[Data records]

********

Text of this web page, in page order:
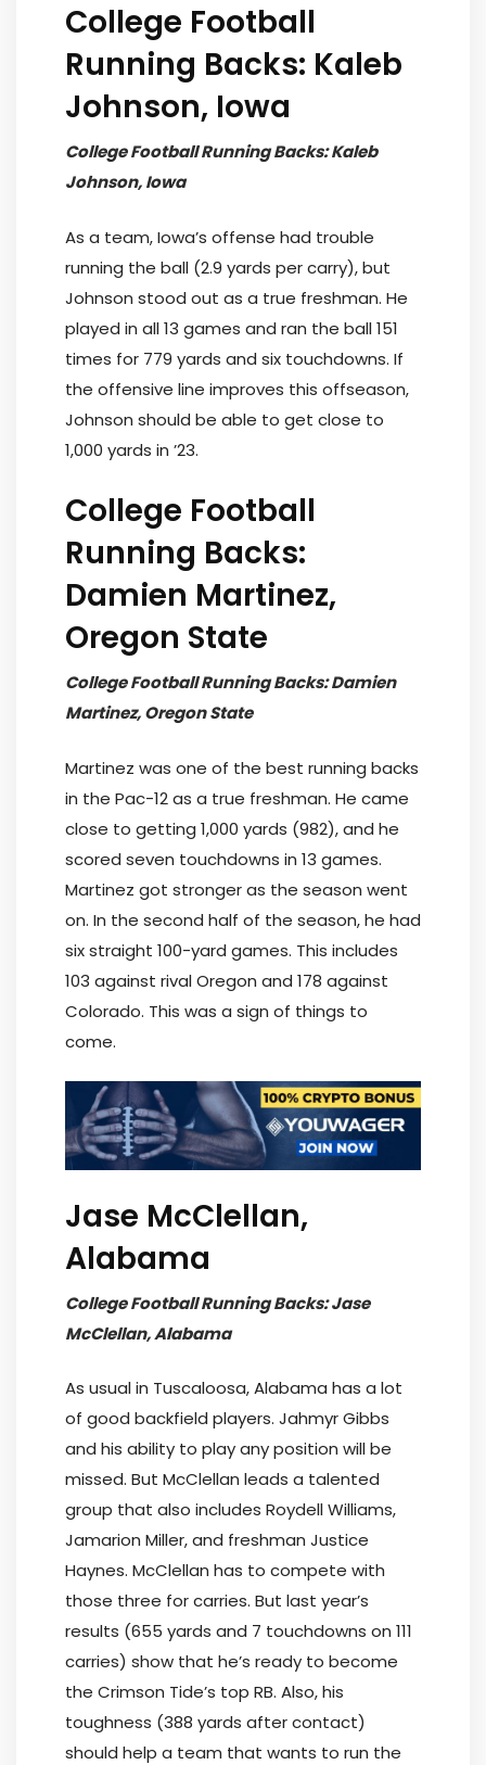
College Football
Running Backs: Kaleb
Johnson, Iowa
College Football Running Backs: Kaleb
Johnson, Iowa
As a team, Iowa’s offense had trouble
running the ball (2.9 yards per carry), but
Johnson stood out as a true freshman. He
played in all 13 games and ran the ball 151
times for 779 yards and six touchdowns. If
the offensive line improves this offseason,
Johnson should be able to get close to
1,000 yards in ’23.
College Football
Running Backs:
Damien Martinez,
Oregon State
College Football Running Backs: Damien
Martinez, Oregon State
Martinez was one of the best running backs
in the Pac-12 as a true freshman. He came
close to getting 1,000 yards (982), and he
scored seven touchdowns in 13 games.
Martinez got stronger as the season went
on. In the second half of the season, he had
six straight 100-yard games. This includes
103 against rival Oregon and 178 against
Colorado. This was a sign of things to
come.
Jase McClellan,
Alabama
College Football Running Backs: Jase
McClellan, Alabama
As usual in Tuscaloosa, Alabama has a lot
of good backfield players. Jahmyr Gibbs
and his ability to play any position will be
missed. But McClellan leads a talented
group that also includes Roydell Williams,
Jamarion Miller, and freshman Justice
Haynes. McClellan has to compete with
those three for carries. But last year’s
results (655 yards and 7 touchdowns on 111
carries) show that he’s ready to become
the Crimson Tide’s top RB. Also, his
toughness (388 yards after contact)
should help a team that wants to run the
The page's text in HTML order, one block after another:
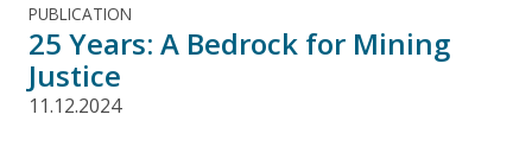
PUBLICATION
25 Years: A Bedrock for Mining
Justice
11.12.2024
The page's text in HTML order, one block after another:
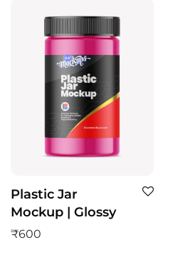
Plastic Jar
Mockup | Glossy
₹600

********

• **Task directions**
Make an exact copy of the lines above, starting at the line that contains "carries) show that he’s ready to become" and running through the final line of the entries. Omit the pictures.

• **Result below**
carries) show that he’s ready to become
the Crimson Tide’s top RB. Also, his
toughness (388 yards after contact)
should help a team that wants to run the
The page's text in HTML order, one block after another:
PUBLICATION
25 Years: A Bedrock for Mining
Justice
11.12.2024
The page's text in HTML order, one block after another:
Plastic Jar
Mockup | Glossy
₹600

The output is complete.